---- Records provided
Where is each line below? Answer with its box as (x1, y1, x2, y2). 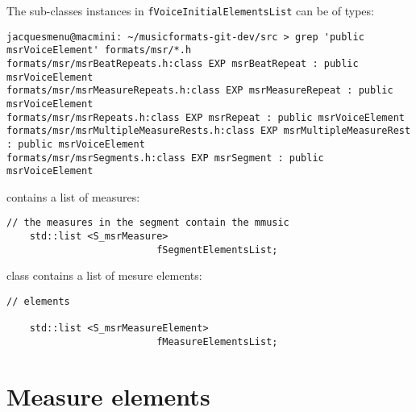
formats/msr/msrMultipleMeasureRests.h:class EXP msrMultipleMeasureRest (6, 125, 411, 137)
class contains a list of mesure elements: (6, 267, 202, 284)
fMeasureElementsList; (156, 336, 278, 347)
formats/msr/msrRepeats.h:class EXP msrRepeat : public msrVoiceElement (6, 111, 405, 123)
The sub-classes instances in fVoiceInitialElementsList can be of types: (6, 2, 374, 19)
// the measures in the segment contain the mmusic (6, 217, 289, 229)
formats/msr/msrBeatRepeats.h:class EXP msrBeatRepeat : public (6, 57, 359, 69)
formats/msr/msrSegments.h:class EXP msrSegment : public (6, 152, 324, 164)
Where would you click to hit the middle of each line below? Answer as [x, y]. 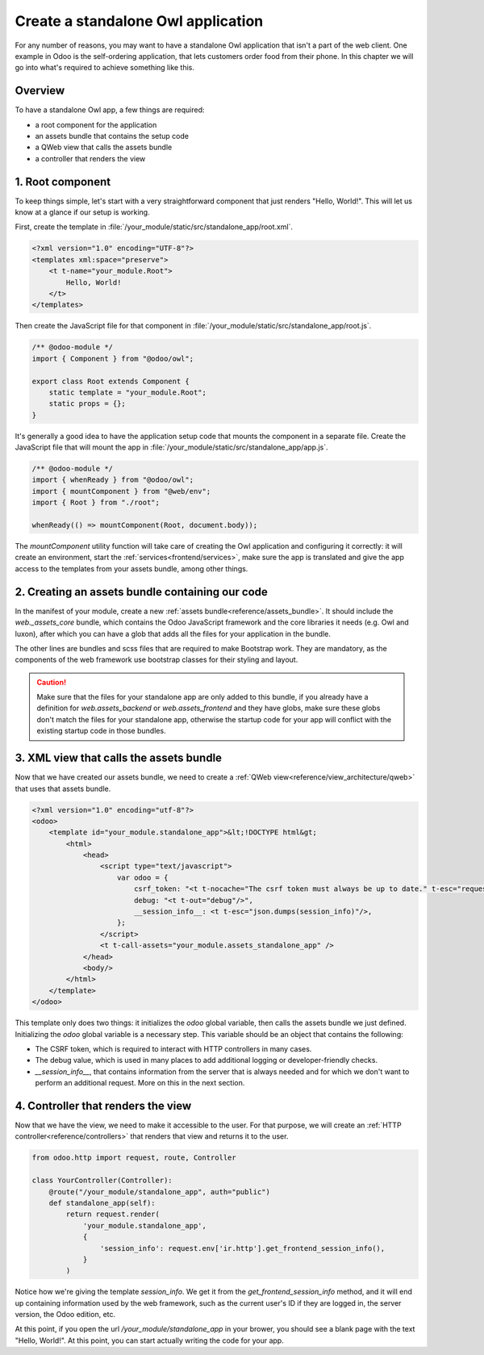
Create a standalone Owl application [139, 21]
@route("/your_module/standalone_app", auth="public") [159, 1192]
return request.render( [113, 1214]
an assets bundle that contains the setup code [112, 136]
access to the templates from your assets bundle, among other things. [131, 568]
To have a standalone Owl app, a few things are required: [110, 110]
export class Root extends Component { [111, 381]
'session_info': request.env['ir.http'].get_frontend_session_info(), [242, 1248]
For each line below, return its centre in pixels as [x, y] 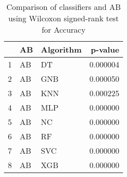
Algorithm [61, 49]
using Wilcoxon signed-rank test [63, 18]
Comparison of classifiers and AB [64, 7]
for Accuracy [63, 29]
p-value [105, 49]
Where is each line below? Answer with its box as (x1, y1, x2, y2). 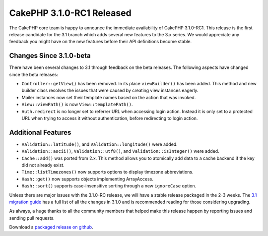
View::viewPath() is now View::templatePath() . (21, 102, 133, 108)
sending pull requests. (9, 215, 55, 221)
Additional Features (9, 128, 71, 136)
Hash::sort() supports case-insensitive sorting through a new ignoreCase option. (21, 183, 197, 189)
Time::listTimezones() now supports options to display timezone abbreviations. (21, 169, 194, 175)
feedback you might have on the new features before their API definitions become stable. (9, 39, 192, 45)
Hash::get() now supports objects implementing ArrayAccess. (21, 176, 154, 182)
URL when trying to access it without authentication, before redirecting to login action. (21, 115, 198, 121)
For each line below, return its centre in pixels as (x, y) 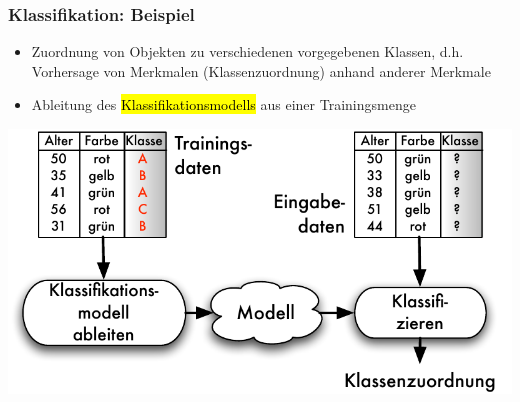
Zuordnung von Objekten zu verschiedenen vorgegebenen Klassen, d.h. (247, 51)
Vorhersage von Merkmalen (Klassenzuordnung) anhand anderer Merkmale (261, 70)
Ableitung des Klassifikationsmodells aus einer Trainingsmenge (223, 104)
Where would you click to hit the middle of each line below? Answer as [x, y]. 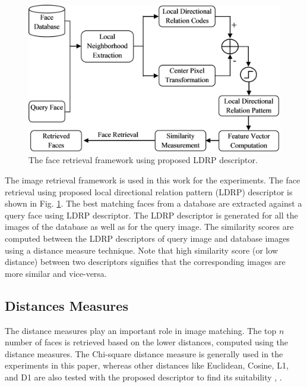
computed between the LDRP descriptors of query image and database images [147, 238]
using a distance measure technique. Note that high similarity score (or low [142, 250]
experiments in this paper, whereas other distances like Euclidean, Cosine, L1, [147, 365]
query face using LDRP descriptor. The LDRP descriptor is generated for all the [151, 215]
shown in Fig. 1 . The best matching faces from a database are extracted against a [153, 203]
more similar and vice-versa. [56, 273]
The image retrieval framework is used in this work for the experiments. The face [153, 180]
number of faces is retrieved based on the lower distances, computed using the [146, 342]
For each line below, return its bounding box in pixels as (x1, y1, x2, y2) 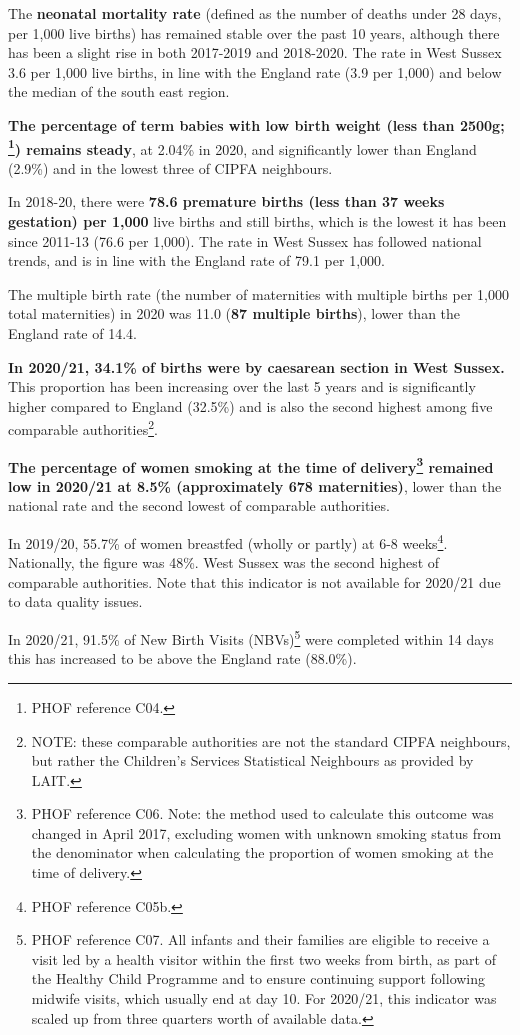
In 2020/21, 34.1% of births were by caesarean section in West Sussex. (8, 356, 505, 377)
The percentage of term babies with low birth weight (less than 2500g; (8, 114, 505, 135)
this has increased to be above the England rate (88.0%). (8, 648, 357, 669)
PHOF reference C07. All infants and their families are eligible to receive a (31, 929, 490, 950)
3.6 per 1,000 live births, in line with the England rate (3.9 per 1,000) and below (8, 61, 502, 82)
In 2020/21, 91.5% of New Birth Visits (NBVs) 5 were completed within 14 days (8, 626, 494, 649)
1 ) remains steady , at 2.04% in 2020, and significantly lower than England (8, 135, 477, 159)
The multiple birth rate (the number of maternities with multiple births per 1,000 (8, 283, 509, 304)
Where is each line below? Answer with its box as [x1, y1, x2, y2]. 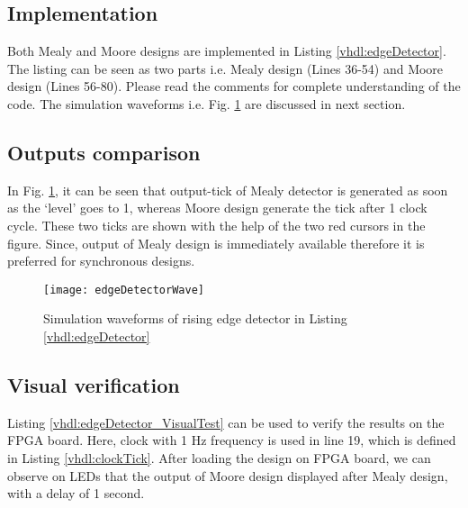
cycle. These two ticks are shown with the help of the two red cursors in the [7, 215, 426, 234]
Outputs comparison [7, 138, 201, 166]
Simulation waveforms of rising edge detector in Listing [43, 309, 347, 328]
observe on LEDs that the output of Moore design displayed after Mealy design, [7, 466, 448, 485]
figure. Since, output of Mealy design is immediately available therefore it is [7, 233, 425, 252]
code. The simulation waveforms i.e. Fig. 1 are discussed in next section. [7, 94, 406, 113]
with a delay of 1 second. [7, 484, 145, 503]
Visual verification [7, 370, 180, 398]
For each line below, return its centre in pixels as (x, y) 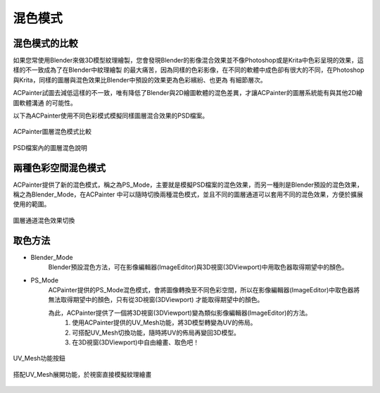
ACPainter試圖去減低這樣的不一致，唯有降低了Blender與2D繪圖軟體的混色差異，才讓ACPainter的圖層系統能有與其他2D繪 (188, 93)
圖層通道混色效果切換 (44, 220)
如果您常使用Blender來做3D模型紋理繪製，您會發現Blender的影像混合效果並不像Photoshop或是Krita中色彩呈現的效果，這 (188, 61)
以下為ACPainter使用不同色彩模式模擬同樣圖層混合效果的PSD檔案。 (111, 116)
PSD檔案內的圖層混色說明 (50, 147)
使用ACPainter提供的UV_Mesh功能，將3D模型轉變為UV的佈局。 (164, 323)
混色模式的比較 (45, 43)
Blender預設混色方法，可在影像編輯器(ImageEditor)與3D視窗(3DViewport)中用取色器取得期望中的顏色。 (198, 267)
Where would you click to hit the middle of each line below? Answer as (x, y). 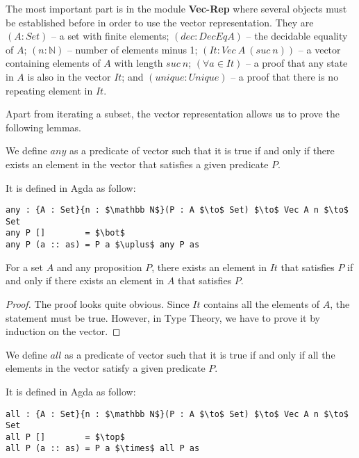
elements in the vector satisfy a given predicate (106, 368)
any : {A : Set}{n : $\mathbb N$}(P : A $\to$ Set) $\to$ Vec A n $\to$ (177, 210)
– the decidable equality (297, 36)
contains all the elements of (262, 303)
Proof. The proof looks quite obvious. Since (98, 303)
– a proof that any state (297, 63)
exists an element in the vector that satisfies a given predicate (137, 164)
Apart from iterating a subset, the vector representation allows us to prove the (173, 114)
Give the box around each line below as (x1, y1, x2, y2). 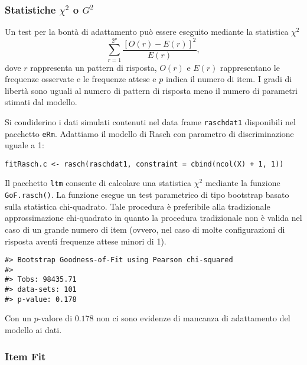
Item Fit (5, 348, 46, 363)
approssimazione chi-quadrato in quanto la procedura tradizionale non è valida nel (5, 211, 302, 224)
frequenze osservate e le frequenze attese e (5, 73, 156, 85)
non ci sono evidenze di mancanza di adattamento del (96, 312, 290, 324)
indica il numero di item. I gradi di (165, 73, 292, 85)
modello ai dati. (5, 324, 62, 335)
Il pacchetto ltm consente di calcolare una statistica (5, 177, 192, 189)
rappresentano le (220, 61, 280, 73)
--------
◆ Requirement: The result should hold only the lines from the line with "elements in the" through the final line of the records above, copied exactly, with pictures left out.

◆ Task answer:
elements in the vector satisfy a given predicate (106, 368)
any : {A : Set}{n : $\mathbb N$}(P : A $\to$ Set) $\to$ Vec A n $\to$ (177, 210)
– the decidable equality (297, 36)
contains all the elements of (262, 303)
Proof. The proof looks quite obvious. Since (98, 303)
– a proof that any state (297, 63)
exists an element in the vector that satisfies a given predicate (137, 164)
Apart from iterating a subset, the vector representation allows us to prove the (173, 114)
Give the box around each line below as (x1, y1, x2, y2). 
Item Fit (5, 348, 46, 363)
approssimazione chi-quadrato in quanto la procedura tradizionale non è valida nel (5, 211, 302, 224)
frequenze osservate e le frequenze attese e (5, 73, 156, 85)
non ci sono evidenze di mancanza di adattamento del (96, 312, 290, 324)
indica il numero di item. I gradi di (165, 73, 292, 85)
modello ai dati. (5, 324, 62, 335)
Il pacchetto ltm consente di calcolare una statistica (5, 177, 192, 189)
rappresentano le (220, 61, 280, 73)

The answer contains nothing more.